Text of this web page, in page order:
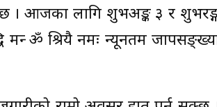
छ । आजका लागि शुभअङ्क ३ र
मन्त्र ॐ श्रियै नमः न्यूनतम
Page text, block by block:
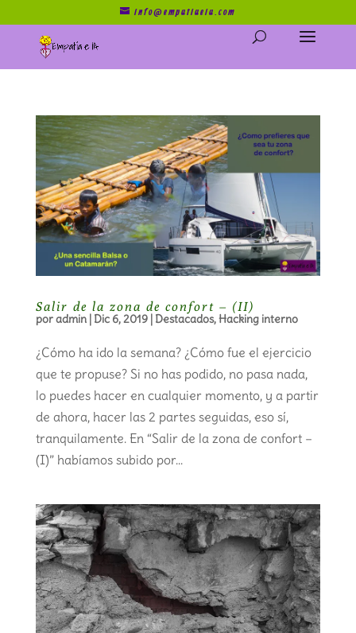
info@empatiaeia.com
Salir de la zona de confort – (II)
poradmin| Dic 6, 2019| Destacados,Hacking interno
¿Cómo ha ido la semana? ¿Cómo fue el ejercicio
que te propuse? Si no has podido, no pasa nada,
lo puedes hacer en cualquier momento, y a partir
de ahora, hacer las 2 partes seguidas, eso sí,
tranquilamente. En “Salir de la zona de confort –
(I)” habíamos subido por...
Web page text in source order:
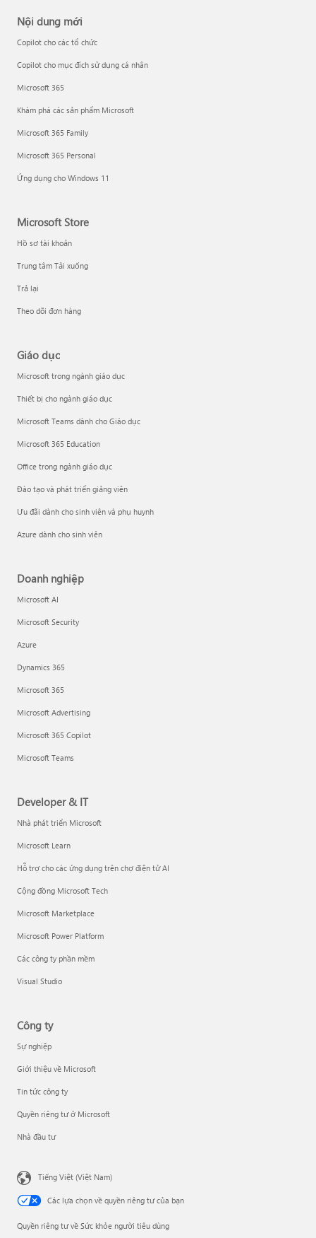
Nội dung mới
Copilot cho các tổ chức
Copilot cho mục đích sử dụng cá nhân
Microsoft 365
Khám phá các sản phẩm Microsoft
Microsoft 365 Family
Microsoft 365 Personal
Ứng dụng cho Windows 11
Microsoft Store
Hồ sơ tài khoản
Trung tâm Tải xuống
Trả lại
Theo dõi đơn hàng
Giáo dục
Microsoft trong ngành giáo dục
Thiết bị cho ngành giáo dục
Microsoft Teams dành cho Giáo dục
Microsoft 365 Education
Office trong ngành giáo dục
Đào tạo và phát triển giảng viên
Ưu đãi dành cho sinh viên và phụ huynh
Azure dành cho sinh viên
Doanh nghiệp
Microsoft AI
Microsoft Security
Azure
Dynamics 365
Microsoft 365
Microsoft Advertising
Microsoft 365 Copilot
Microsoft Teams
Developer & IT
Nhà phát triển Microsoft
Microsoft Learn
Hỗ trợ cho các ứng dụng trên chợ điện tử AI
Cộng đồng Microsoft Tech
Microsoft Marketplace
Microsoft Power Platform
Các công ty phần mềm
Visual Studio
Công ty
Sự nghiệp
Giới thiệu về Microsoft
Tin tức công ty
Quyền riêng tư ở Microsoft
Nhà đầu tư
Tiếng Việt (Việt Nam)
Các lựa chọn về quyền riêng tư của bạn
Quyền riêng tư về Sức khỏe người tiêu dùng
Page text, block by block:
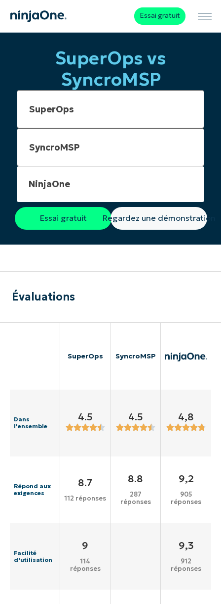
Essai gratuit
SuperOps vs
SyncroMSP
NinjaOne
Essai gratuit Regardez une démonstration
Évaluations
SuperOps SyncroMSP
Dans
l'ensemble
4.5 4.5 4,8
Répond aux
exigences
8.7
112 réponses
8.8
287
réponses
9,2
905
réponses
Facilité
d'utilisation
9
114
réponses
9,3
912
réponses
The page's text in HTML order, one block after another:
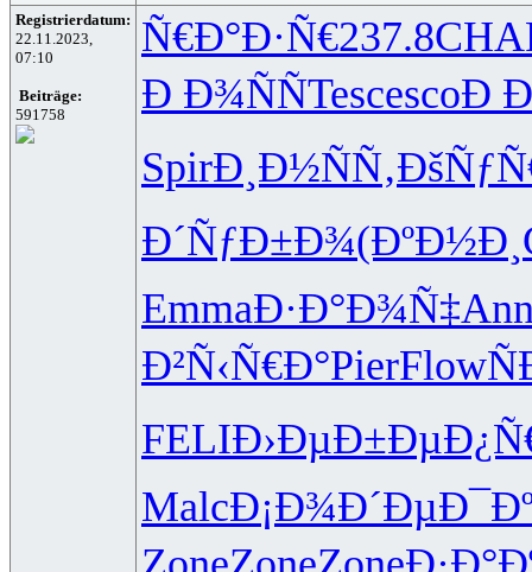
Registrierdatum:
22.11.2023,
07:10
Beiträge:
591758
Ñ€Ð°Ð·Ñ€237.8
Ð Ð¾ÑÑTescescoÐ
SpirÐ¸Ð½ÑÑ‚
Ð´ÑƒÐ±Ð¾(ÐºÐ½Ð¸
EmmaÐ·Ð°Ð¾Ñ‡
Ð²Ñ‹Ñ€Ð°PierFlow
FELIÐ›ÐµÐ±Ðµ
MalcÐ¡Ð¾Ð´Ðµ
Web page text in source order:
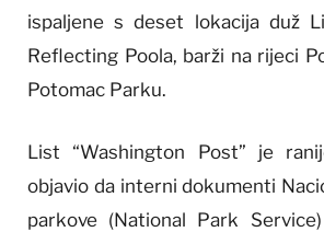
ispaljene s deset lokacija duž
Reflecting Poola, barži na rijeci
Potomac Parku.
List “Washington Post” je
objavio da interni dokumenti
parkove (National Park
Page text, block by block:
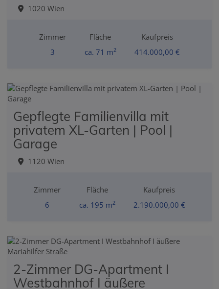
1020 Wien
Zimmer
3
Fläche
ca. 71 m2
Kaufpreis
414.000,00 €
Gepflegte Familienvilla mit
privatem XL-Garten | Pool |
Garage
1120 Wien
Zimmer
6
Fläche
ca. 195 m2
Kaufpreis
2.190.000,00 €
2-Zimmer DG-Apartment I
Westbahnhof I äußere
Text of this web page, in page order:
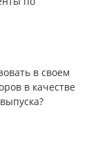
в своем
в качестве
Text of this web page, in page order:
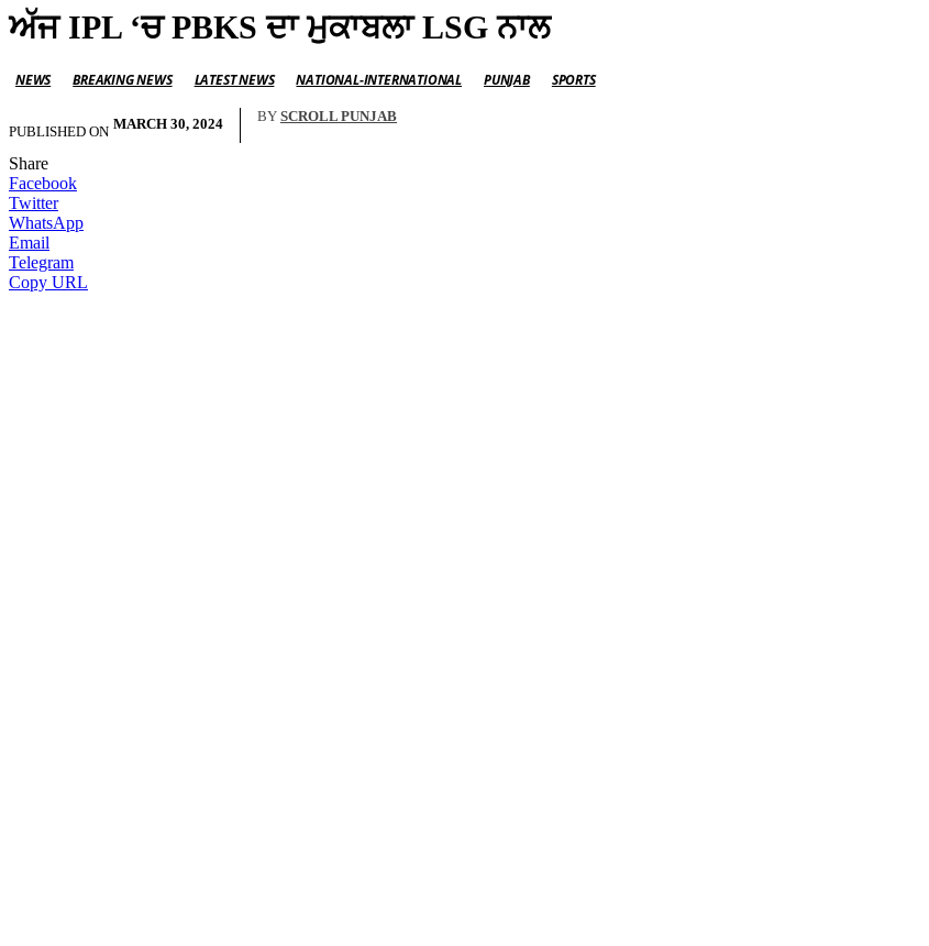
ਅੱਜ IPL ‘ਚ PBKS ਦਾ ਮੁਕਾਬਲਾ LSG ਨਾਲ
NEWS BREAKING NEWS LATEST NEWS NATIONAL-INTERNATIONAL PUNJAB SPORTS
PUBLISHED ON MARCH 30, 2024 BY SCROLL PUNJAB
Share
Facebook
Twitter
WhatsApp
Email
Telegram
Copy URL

--

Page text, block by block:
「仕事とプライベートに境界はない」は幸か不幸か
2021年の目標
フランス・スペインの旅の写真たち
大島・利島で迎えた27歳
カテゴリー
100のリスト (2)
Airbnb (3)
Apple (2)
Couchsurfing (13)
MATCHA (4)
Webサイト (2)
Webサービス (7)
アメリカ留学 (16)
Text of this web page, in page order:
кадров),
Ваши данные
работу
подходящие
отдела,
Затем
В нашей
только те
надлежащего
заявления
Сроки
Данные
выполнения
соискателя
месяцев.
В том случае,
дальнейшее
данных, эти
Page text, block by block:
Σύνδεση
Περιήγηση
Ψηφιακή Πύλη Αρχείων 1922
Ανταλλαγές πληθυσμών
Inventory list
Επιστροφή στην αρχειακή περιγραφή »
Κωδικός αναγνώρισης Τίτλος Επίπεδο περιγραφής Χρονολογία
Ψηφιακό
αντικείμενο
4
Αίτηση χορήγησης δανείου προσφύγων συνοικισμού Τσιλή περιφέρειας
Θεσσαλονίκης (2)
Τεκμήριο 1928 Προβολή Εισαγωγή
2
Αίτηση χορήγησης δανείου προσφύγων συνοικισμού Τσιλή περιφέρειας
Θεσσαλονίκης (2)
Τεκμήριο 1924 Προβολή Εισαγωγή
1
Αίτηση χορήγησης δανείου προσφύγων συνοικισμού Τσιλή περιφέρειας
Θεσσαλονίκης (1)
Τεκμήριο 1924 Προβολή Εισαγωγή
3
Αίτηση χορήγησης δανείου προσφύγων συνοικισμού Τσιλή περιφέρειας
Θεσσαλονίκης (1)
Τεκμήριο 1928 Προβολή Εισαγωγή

What is needed
The response must contain every line from the listing above in which the string "Essai" appears.

Response area
Essai gratuit
Essai gratuit Regardez une démonstration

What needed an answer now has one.